אך בזאת יאתו לנו האנשים לשבת אתנו להיות לעם אחד בהמול לנו כל זכר כאשר הם נמלים׃ 22
Doch hierin zullen deze mannen ons ter wille zijn, dat zij met ons wonen, om tot een volk te zijn; als al wat mannelijk is onder ons besneden wordt, gelijk als zij besneden zijn.
מקנהם וקנינם וכל בהמתם הלוא לנו הם אך נאותה להם וישבו אתנו׃ 23
Hun vee, en hun bezitting, en al hun beesten, zullen die niet onze zijn? Alleen laat ons hun te wille zijn, en zij zullen met ons wonen.
וישמעו אל חמור ואל שכם בנו כל יצאי שער עירו וימלו כל זכר כל יצאי שער עירו׃ 24
En zij hoorden naar Hemor, en naar Sichem, zijn zoon, allen, die ter zijner stadspoort uitgingen; en zij werden besneden, al wat mannelijk was, allen, die ter zijner stadspoort uitgingen.
ויהי ביום השלישי בהיותם כאבים ויקחו שני בני יעקב שמעון ולוי אחי דינה איש חרבו ויבאו על העיר בטח ויהרגו כל זכר׃ 25
En het geschiedde ten derden dage, toen zij in de smart waren, zo namen de twee zonen van Jakob, Simeon en Levi, broeders van Dina, een iegelijk zijn zwaard, en kwamen stoutelijk in de stad, en doodden al wat mannelijk was.
ואת חמור ואת שכם בנו הרגו לפי חרב ויקחו את דינה מבית שכם ויצאו׃ 26
Zij sloegen ook Hemor, en zijn zoon Sichem, dood met de scherpte des zwaards; en zij namen Dina uit Sichems huis, en gingen van daar.

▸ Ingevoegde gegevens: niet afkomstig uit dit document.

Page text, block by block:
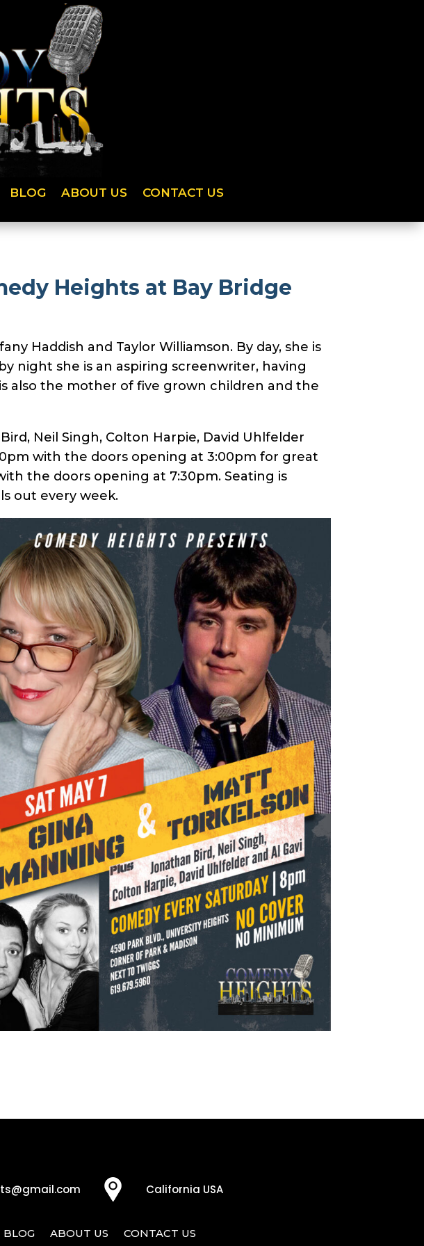
BLOG ABOUT US CONTACT US
Heights at Bay Bridge
Haddish and Taylor Williamson. By day, she is
night she is an aspiring screenwriter, having
also the mother of five grown children and the
Neil Singh, Colton Harpie, David Uhlfelder
with the doors opening at 3:00pm for great
the doors opening at 7:30pm. Seating is
out every week.
California USA
BLOG ABOUT US CONTACT US
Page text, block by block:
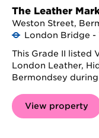
The Leather
Weston Street,
London Bridge -
This Grade II listed
London Leather,
Bermondsey
View property

בני יעקב באו על החללים ויבזו העיר אשר טמאו אחותם׃ 27
De zonen van Jakob kwamen over de verslagenen, en plunderden de stad, omdat zij hun zuster verontreinigd hadden.
את צאנם ואת בקרם ואת חמריהם ואת אשר בעיר ואת אשר בשדה לקחו׃ 28
Hun schapen, en hun runderen, en hun ezelen, en hetgeen dat in de stad, en hetgeen dat in het veld was, namen zij.

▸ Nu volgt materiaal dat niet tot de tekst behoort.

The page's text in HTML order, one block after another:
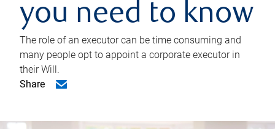
you need to know
The role of an executor can be time consuming and
many people opt to appoint a corporate executor in
their Will.
Share
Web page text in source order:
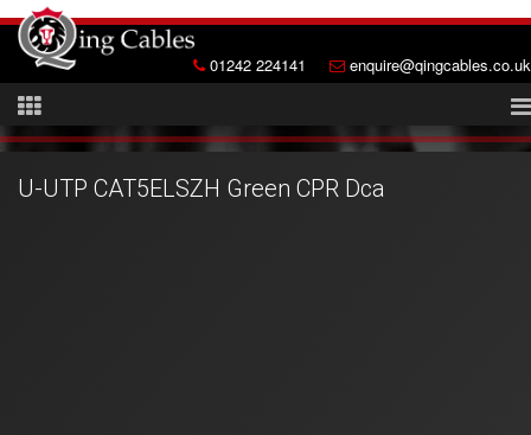
01242 224141 enquire@qingcables.co.uk
U-UTP CAT5ELSZH Green CPR Dca
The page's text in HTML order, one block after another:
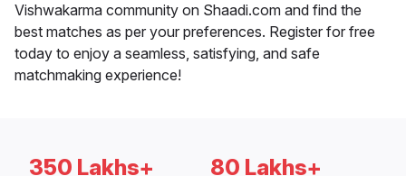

ואת כל חילם ואת כל טפם ואת נשיהם שבו ויבזו ואת כל אשר בבית׃ 29
En al hun vermogen, en al hun kleine kinderen, en hun vrouwen, voerden zij gevankelijk weg, en plunderden denzelven, en al wat binnenshuis was.
ויאמר יעקב אל שמעון ואל לוי עכרתם אתי להבאישני בישב הארץ בכנעני ובפרזי ואני מתי מספר ונאספו עלי והכוני ונשמדתי אני וביתי׃ 30
Toen zeide Jakob tot Simeon en tot Levi: Gij hebt mij beroerd, mits mij stinkende te maken onder de inwoners dezes lands, onder de Kanaanieten, en onder de Ferezieten; en ik ben weinig volks in getal; zo zij zich tegen mij verzamelen, zo zullen zij mij slaan, en ik zal verdelgd worden, ik en mijn huis.
ויאמרו הכזונה יעשה את אחותנו׃ 31
En zij zeiden: Zou hij dan met onze zuster als met een hoer doen?